What you should do
Lines from the line with "State of the art developments (148, 545)" to the line with "insertion of these" in the entries below, and only those, must be output exactly, with both ends included.

Material provided
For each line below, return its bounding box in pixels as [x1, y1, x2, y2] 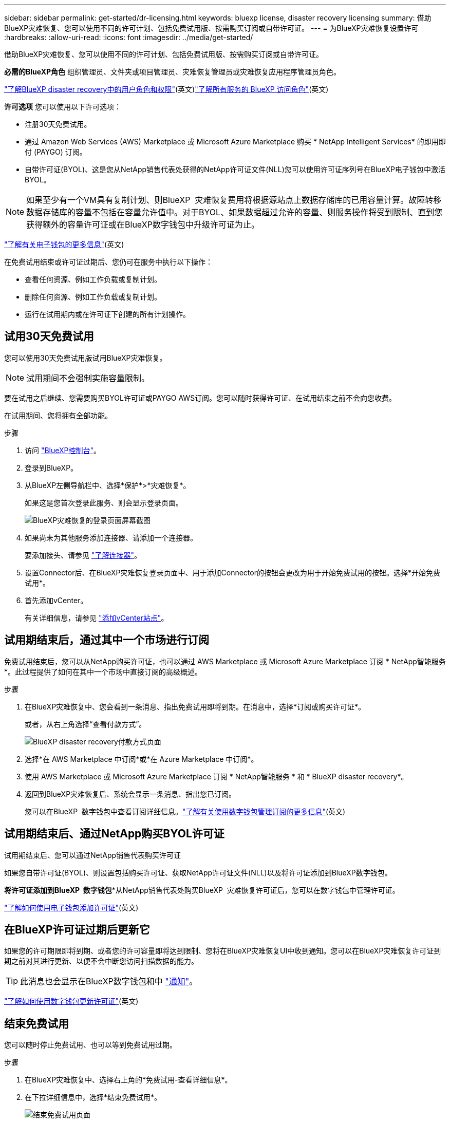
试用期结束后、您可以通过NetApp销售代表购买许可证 [4, 850, 181, 859]
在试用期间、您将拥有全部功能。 [4, 410, 112, 420]
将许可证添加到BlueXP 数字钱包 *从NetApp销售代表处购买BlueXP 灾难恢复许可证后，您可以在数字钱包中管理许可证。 [4, 885, 400, 894]
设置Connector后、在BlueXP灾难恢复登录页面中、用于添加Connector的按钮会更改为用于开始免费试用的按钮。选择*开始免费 [25, 568, 440, 577]
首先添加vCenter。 [25, 595, 88, 605]
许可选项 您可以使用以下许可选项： [4, 102, 121, 111]
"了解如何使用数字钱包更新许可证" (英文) [4, 997, 139, 1006]
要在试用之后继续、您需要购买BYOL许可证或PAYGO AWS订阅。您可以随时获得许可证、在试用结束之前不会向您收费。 [4, 393, 397, 402]
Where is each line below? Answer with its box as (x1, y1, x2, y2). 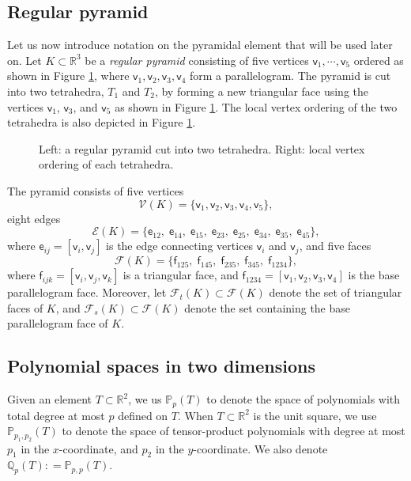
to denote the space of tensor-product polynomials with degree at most (62, 422, 405, 439)
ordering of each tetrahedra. (39, 156, 174, 172)
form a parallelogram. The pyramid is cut (190, 67, 391, 84)
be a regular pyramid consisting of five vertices (85, 51, 309, 68)
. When (178, 407, 213, 423)
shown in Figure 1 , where (7, 67, 130, 84)
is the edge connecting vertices (106, 237, 254, 254)
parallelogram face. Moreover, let (7, 284, 167, 301)
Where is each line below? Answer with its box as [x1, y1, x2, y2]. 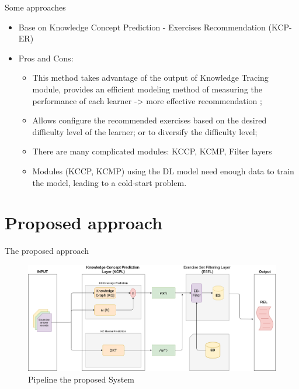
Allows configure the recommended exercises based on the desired [32, 114, 267, 126]
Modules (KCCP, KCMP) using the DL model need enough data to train [32, 164, 294, 177]
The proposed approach [5, 245, 89, 257]
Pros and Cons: [18, 51, 74, 64]
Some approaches [5, 1, 66, 13]
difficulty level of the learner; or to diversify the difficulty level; [32, 125, 258, 137]
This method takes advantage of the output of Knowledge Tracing [32, 71, 269, 84]
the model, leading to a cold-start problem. [32, 176, 187, 188]
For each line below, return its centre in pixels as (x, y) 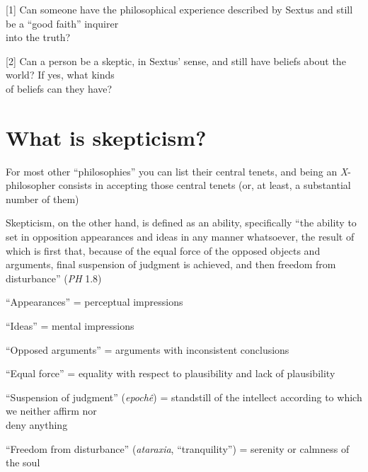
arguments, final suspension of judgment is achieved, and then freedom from (171, 264)
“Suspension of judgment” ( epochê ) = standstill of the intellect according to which (184, 397)
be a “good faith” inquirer (62, 23)
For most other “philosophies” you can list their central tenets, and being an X (177, 171)
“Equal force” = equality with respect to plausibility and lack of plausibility (171, 373)
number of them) (42, 198)
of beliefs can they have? (59, 88)
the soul (23, 462)
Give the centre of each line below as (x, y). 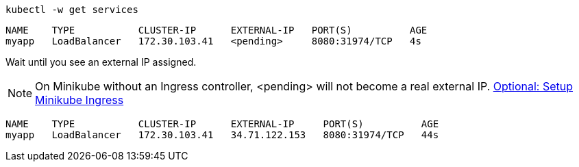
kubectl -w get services (72, 10)
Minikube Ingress (79, 100)
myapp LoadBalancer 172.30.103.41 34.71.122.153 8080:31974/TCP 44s (222, 135)
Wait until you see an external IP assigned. (101, 62)
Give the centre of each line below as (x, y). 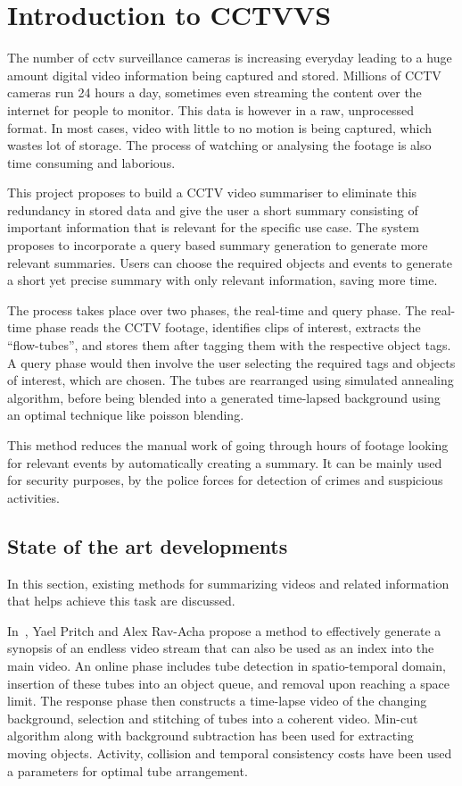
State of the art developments (148, 545)
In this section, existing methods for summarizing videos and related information (228, 583)
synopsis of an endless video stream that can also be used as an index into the (221, 648)
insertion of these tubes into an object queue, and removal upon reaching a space (228, 683)
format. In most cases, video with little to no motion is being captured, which (219, 127)
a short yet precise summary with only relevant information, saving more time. (223, 280)
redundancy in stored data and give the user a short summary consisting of (213, 209)
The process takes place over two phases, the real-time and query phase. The (217, 309)
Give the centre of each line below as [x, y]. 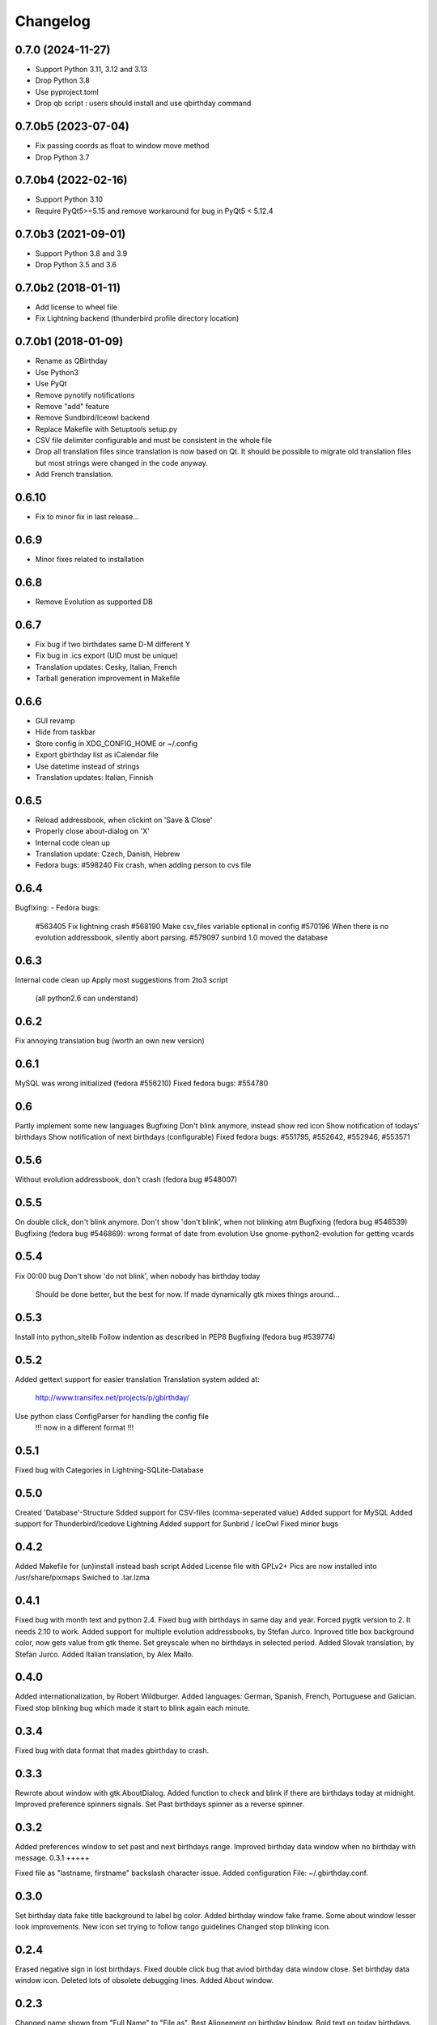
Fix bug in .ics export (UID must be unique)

Answer box
State of the art developments (148, 545)
In this section, existing methods for summarizing videos and related information (228, 583)
synopsis of an endless video stream that can also be used as an index into the (221, 648)
insertion of these tubes into an object queue, and removal upon reaching a space (228, 683)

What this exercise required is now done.